In your copy, leave out the pictures; write out all the data exactly.

——————

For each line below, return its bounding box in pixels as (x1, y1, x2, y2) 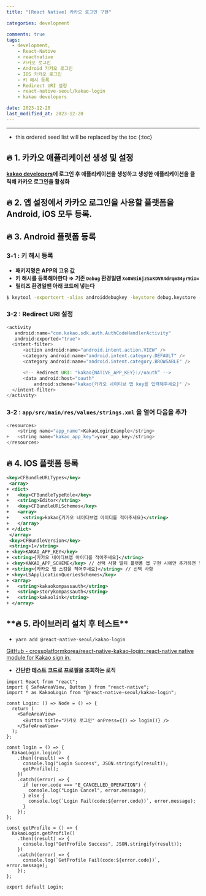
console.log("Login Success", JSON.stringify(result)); (22, 760, 169, 767)
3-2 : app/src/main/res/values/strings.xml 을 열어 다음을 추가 (6, 408, 187, 417)
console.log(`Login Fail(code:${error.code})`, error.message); (28, 798, 196, 804)
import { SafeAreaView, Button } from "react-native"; (6, 684, 150, 690)
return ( (12, 705, 34, 712)
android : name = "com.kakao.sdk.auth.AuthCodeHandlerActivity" (14, 330, 172, 336)
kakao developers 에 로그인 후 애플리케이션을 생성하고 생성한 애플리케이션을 (6, 170, 189, 177)
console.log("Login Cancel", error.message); (28, 787, 147, 794)

——————

## Result for this task:
For each line below, return its bounding box in pixels as (x1, y1, x2, y2) 
console.log("Login Success", JSON.stringify(result)); (22, 760, 169, 767)
3-2 : app/src/main/res/values/strings.xml 을 열어 다음을 추가 (6, 408, 187, 417)
console.log(`Login Fail(code:${error.code})`, error.message); (28, 798, 196, 804)
import { SafeAreaView, Button } from "react-native"; (6, 684, 150, 690)
return ( (12, 705, 34, 712)
android : name = "com.kakao.sdk.auth.AuthCodeHandlerActivity" (14, 330, 172, 336)
kakao developers 에 로그인 후 애플리케이션을 생성하고 생성한 애플리케이션을 (6, 170, 189, 177)
console.log("Login Cancel", error.message); (28, 787, 147, 794)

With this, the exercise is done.